Overview
Model Overview
This model is a specialized variant of Google DeepMind's Gemma 3 1B-IT, a 1 billion parameter instruction-tuned multimodal language model. While retaining the core Gemma 3 capabilities for text and image input, its key differentiator is the integration of a Qwen3-style tool-calling template. This allows the model to generate structured tool calls and process tool responses, making it highly suitable for applications requiring external function execution.
Key Capabilities
- Tool-Calling: Emits Qwen3-style
<tool_call>and processes<tool_response>tags, supporting single or multiple parallel tool calls within an assistant turn. - Multimodal Input: Handles both text and image inputs, with images normalized to 896x896 resolution.
- Instruction-Tuned: Optimized for following instructions and generating coherent, relevant text.

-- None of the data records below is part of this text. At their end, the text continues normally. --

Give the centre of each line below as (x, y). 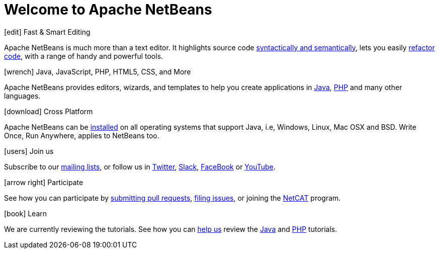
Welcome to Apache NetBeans (108, 10)
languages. (22, 96)
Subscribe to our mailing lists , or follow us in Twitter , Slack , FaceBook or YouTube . (140, 166)
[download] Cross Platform (49, 111)
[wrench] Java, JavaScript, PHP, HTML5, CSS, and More (98, 71)
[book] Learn (26, 213)
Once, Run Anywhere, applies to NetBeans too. (82, 135)
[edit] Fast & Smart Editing (47, 32)
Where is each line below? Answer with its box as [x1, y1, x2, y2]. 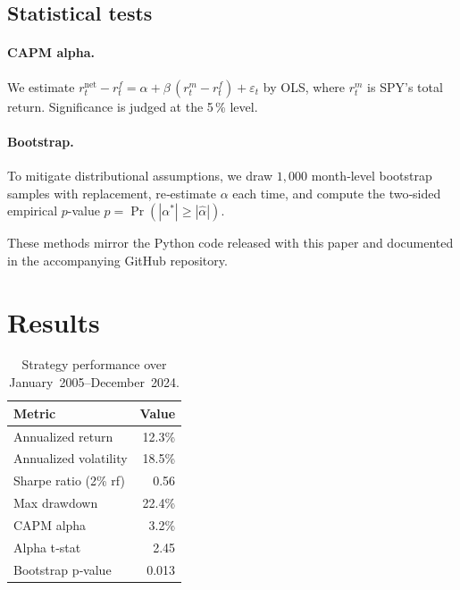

- Context Window: Features a 32K token context window for the 1B size, enabling processing of longer inputs.
- Multilingual Support: The base Gemma 3 models support over 140 languages.
Good for
- Tool-Augmented AI: Ideal for building agents that can interact with external APIs and tools.
- Conversational AI: Enhances chatbots and virtual assistants with the ability to perform actions via tool calls.
- Text Generation: Suitable for various text generation tasks, including creative writing, summarization, and question answering.
- Image Understanding: Can analyze image content and generate textual responses or integrate visual information into tool calls.